Here is a demonstration of it (kernel base is printed before the shell for comparison purposes):

One thing that could be done for increasing reliability would be accessing a lot of userspace addresses beforehand at specific strides to evict the TLB (and avoid false answers from other cached kernel addresses, which I saw with higher frequency on some systems). I also hypothesize that in scenarios without KPTI (like in ProjectZero’s case), prefetch would work even better if one were to trigger a specific codepath in kernel and specifically hunt for that offset during the side-channel.

In conclusion, Linux KPTI doesn’t do it’s job and it’s still quite easy to get KASLR base. I’ve already emailed [email protected] as well as relevant mailing lists for distros, and was authorized to disclose this as a potential fix might take a while. I’m honestly not too sure what the best approach to fix this as it’s more of an implementation issue, but I suggested that to randomize the virtual address of entry/exit handlers that are mapped into userspace, have them be at a fixed virtual address unrelated to kernel base, or have a randomized offset from kernel base. I suspect that this problem might really just be due to a major oversight; one kernel developer mentioned to me that this was definitely not the intent and might have been a regression.

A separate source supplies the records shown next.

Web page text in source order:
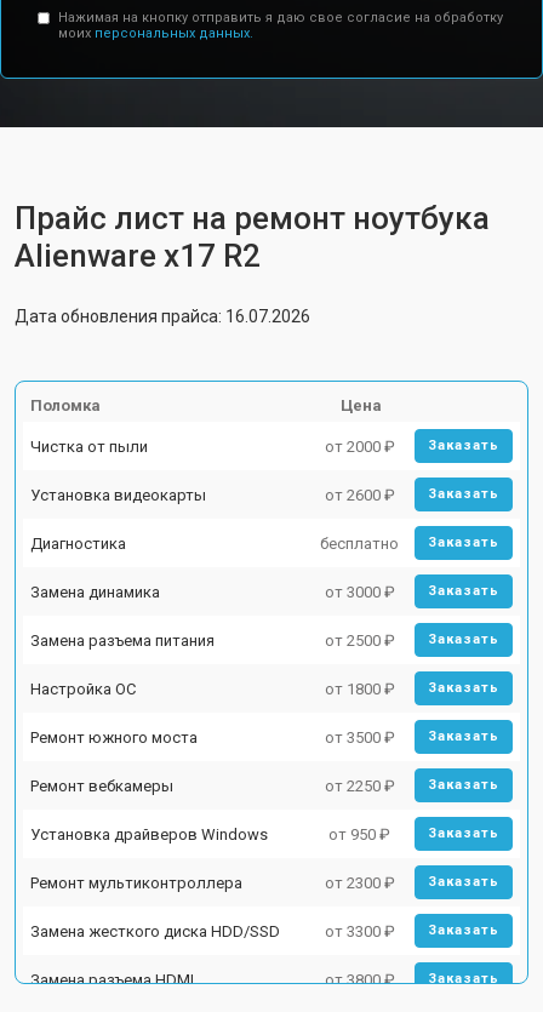
Нажимая на кнопку отправить я даю свое согласие на обработку
моих персональных данных.
Прайс лист на ремонт ноутбука
Alienware x17 R2
Дата обновления прайса: 16.07.2026
Поломка Цена
Чистка от пыли от 2000 ₽ Заказать
Установка видеокарты от 2600 ₽ Заказать
Диагностика бесплатно Заказать
Замена динамика от 3000 ₽ Заказать
Замена разъема питания от 2500 ₽ Заказать
Настройка ОС от 1800 ₽ Заказать
Ремонт южного моста от 3500 ₽ Заказать
Ремонт вебкамеры от 2250 ₽ Заказать
Установка драйверов Windows от 950 ₽ Заказать
Ремонт мультиконтроллера от 2300 ₽ Заказать
Замена жесткого диска HDD/SSD от 3300 ₽ Заказать
Замена разъема HDMI от 3800 ₽ Заказать
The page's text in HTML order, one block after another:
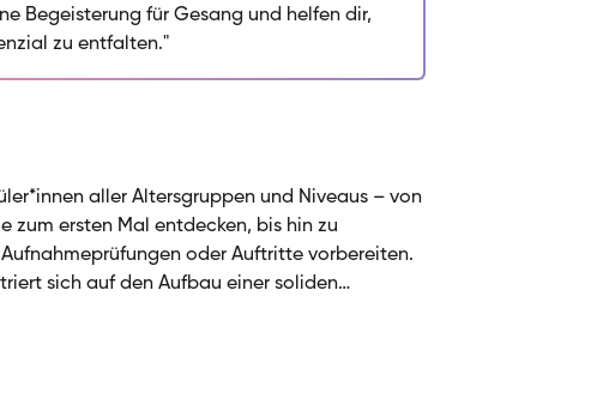
erweiterst: Ich gestalte den Unterricht so,
Hand in Hand gehen und du eine persönliche
Begeisterung für Gesang und helfen dir,
zu entfalten."
aller Altersgruppen und Niveaus – von
zum ersten Mal entdecken, bis hin zu
oder Auftritte vorbereiten.
sich auf den Aufbau einer soliden
fördere ich gleichzeitig Kreativität,
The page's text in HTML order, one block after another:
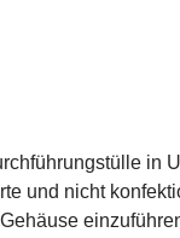
in
und nicht
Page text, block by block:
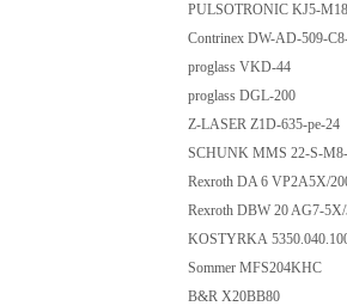
PULSOTRONIC
Contrinex DW-AD-
proglass VKD-44
proglass DGL-200
Z-LASER Z1D-635-
SCHUNK MMS 22-
Rexroth DA 6
Rexroth DBW 20 AG7-
KOSTYRKA
Sommer
B&R X20BB80
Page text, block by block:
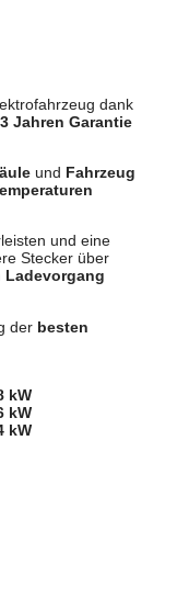
dank
3 Jahren Garantie
und Fahrzeug
und eine
Stecker über
Ladevorgang
der besten
kW
kW
kW

I’ll end this post with some acknowledgements. A huge shoutout must go to my uarch security mentor Joseph Ravichandran from MIT CSAIL for guiding me throughout this field of research and advising me a lot on this bug. He introduced me to prefetch attacks through the Secure Hardware Design course from Professor Mengjia Yan - one of their final labs is actually about bypassing userland ASLR using prefetch. Thanks must go to Seth Jenkins at ProjectZero for the original inspiration too, and D3v17 for his support and extensive testing. As always, feel free to ask questions or point out any mistakes in my explanations!

Edit (12/18/2022): As bcoles later informed me, a generic prefetch attack seems to work for some AMD CPUs, which isn’t surprising given this paper and this security advisory. However, it’s also important to note that this would basically be the same attack as ProjectZero discussed originally, as AMD was not affected by Meltdown so KPTI was never enabled for their processors.